This project provides connector classes that organize the ETL process into reusable components:

  • Extractors - Connect to source data and read metadata tables
  • Transformers - Transform metadata into defined Neo4j schema
  • Loaders - Ingest transformed data into Neo4j
  • Connectors - Orchestrate the extract, transform, and load process

Each connector is implemented as a class that encapsulates its extractor, transformer, and loader components, providing a clean interface for metadata ingestion.

Connector Class Architecture

All connectors follow a consistent class-based architecture:

class Connector:
    def __init__(self, clients, config):
        # Initialize with required clients and configuration
        self.extractor = Extractor(...)
        self.transformer = Transformer(...)
        self.loader = Loader(...)

    def extract_metadata(self):
        # Extract data from source and cache
        pass

    def transform_metadata(self):
        # Transform extracted data to graph schema and cache
        pass

    def load_metadata(self):
        # Load transformed data into Neo4j
        pass

    def run(self):
        # Orchestrate the full ETL pipeline
        self.extract_metadata()
        self.transform_metadata()
        self.load_metadata()

Connectors

BigQuery Schema Connector

Connector for reading BigQuery Information Schema tables and ingesting schema metadata into Neo4j.

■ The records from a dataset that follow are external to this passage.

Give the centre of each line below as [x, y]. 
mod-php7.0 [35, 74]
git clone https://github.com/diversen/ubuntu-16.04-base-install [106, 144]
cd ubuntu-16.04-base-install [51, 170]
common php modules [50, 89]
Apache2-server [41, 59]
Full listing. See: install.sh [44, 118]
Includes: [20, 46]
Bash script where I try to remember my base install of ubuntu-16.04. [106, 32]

Primary and foreign keys must be defined in the Information Schema tables in order for column level relationships to be created in the Neo4j graph.

What it extracts:

  • Database (GCP project)
  • Schemas (datasets)
  • Tables with descriptions
  • Columns with types, constraints, descriptions
  • Column references (foreign keys)
  • Column unique values (sample data)

This connector requires the following variables to be set in the .env file:

  • NEO4J_USERNAME=neo4j-username
  • NEO4J_PASSWORD=neo4j-password
  • NEO4J_URI=neo4j-uri
  • NEO4J_DATABASE=neo4j-database
  • GCP_PROJECT_ID=project-id
  • BIGQUERY_DATASET_ID=dataset-id

BigQuery Logs Connector

Connector for extracting query logs from BigQuery INFORMATION_SCHEMA.JOBS_BY_PROJECT, parsing SQL queries to understand table and column usage, and loading query patterns into Neo4j.

What it extracts:

  • SQL Queries
  • Tables and columns referenced in queries (discovered via SQL parsing)
  • Join relationships between tables (from SQL JOINs)
  • Query-to-table and query-to-column usage relationships

Graph schema additions:

  • Query nodes with properties:
    • content - The query text
    • query_id - Hash of query text
  • (:Query)-[:USES_TABLE]->(:Table) relationships
  • (:Query)-[:USES_COLUMN]->(:Column) relationships

This connector requires the following variables to be set in the .env file:

  • NEO4J_USERNAME=neo4j-username
  • NEO4J_PASSWORD=neo4j-password
  • NEO4J_URI=neo4j-uri
  • NEO4J_DATABASE=neo4j-database
  • GCP_PROJECT_ID=project-id
  • BIGQUERY_DATASET_ID=dataset-id
  • BIGQUERY_REGION=region-us (optional, defaults to region-us)
Connector Architecture
---
config:
    layout: elk
---
graph LR
    subgraph Schema["Graph Schema"]
        GS(Data Model Definition)
    end

    subgraph Source["Source Repository"]
        BQ(BigQuery Database)        
    end

    subgraph ETL["ETL Processes"]
        QE(Read RDBMS Schema)   
        PM(Validate + Transform<br>with Pydantic) 
    
        QE -->|Raw Data<br/>JSON| PM
    end
    
    subgraph Graph["Database"]
        NEO[(Neo4j Graph)]
    end

    BQ -->|Information Schema| QE
    GS -->|Schema Definition| PM
    PM -->|Ingest Data| NEO
Loading
Code Example - Schema Connector
import os
from neo4j import GraphDatabase
from google.cloud import bigquery
from neocarta.connectors.bigquery import BigQuerySchemaConnector

# Initialize clients
neo4j_driver = GraphDatabase.driver(
    uri=os.getenv("NEO4J_URI"),
    auth=(os.getenv("NEO4J_USERNAME"), os.getenv("NEO4J_PASSWORD")),
)
neo4j_database = os.getenv("NEO4J_DATABASE", "neo4j")
bigquery_client = bigquery.Client(project=os.getenv("GCP_PROJECT_ID"))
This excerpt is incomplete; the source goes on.